第655节


    祝缨这天回到家里,又把祝炼叫了过来:“从明天开始,你就收拾行装吧,过两天你到顾同那里去。”
    祝炼道:“我、我去他那里,那您这儿……”
    祝缨道:“你是能进皇城,还是我能天天在家呢?过两天拿到告身就走。”
    “告、告身?”祝炼一时不能适应。
    祝缨道:“小时候还怪灵的,怎么现在反而呆了?打起精神来!”
    “是!”祝炼答应得特别大声。
    祝缨失笑:“先别高兴,干不好我是不饶的。”
    “是!”
    次日,二人的告身就都下来了。
    祝缨先是在大理寺宣面了左丞的好消息,大理寺上下自是知道是谁出的力。有老人如老黄说:“左大人可算是熬出头了,比当年的王大人运气还要好些。”
    施季行和林赞也都啧啧称奇:不声不响一个实职的从五品就有了,还是给一个这样年纪的人。
    祝缨底子薄,才做到九卿,没多少班底。人情有限,用一个少一个,拿一个从五品的实职给左丞一个六旬的老人,那是不如换给一个四十上下的壮年人更有用的。可她偏偏就给了左丞。
    施季行心道:这是不得不服啊!
    他说:“得叫他请客,烧尾。”
    林赞道:“应该的。”
    左丞团团一揖道:“多谢诸位多年照顾。”
    大理寺里很是欢快,一个人的快乐也是所有人的快乐,人人心里都有一种希望。

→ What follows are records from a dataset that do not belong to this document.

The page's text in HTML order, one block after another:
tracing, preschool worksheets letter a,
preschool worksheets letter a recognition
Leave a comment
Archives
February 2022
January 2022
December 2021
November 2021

哪怕祝缨说:“都别傻乐了,交割办不好,都别想吃了!”也不能让大家拉下脸。
    祝府里同样是高兴的,苏喆与林风都说要祝炼请客:“不管,你的钱虽少,客是要请的。你去顾师兄那里,我们再送盘缠。一码归一码。”
    赵苏又说:“任地方须得留意……”就要开始给他讲一些要领。
    项安就说得给祝炼再准备些行李,又说:“哎哟,你不能独自一人上路呀!”
    祝家最大的缺点就是总忘了主人家是需要仆人的。
    所有人都望向祝缨,这事儿还得她来定,祝缨于是指定了两名随从跟同祝炼一起去:“到了地方上,也不能把他们当成奴婢,还要督促他们读书习武。”

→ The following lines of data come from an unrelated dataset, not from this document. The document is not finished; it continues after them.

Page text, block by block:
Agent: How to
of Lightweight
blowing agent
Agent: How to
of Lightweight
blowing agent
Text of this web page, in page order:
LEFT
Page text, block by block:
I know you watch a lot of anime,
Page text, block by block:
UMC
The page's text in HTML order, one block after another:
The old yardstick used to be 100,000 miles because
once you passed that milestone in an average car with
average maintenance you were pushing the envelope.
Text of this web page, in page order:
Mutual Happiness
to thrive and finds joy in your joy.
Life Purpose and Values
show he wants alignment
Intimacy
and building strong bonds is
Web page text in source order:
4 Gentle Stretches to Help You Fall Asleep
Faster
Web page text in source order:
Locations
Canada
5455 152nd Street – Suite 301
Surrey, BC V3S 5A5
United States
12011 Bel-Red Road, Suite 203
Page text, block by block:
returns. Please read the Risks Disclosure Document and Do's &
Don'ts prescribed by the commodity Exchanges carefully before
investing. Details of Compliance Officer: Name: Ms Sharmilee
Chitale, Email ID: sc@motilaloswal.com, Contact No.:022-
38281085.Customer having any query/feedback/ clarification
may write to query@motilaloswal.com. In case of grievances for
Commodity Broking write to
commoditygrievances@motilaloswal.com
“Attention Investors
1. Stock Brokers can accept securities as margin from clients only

    项乐便想:如此一来,府里的护卫轮值要重新排过了。是在京城或买或雇,还是过年的时候别业那里打发年货过来,索性扣下两个人就留用了好呢?
    他这里想着,祝缨看看他,再看看祝青君、项安,却是在为他们筹划。兄妹俩是出身的问题,曾经项乐有过一次机会,就是办黄十二郎的案子的时候。那时候是混在人堆里混功劳的,但是没混上。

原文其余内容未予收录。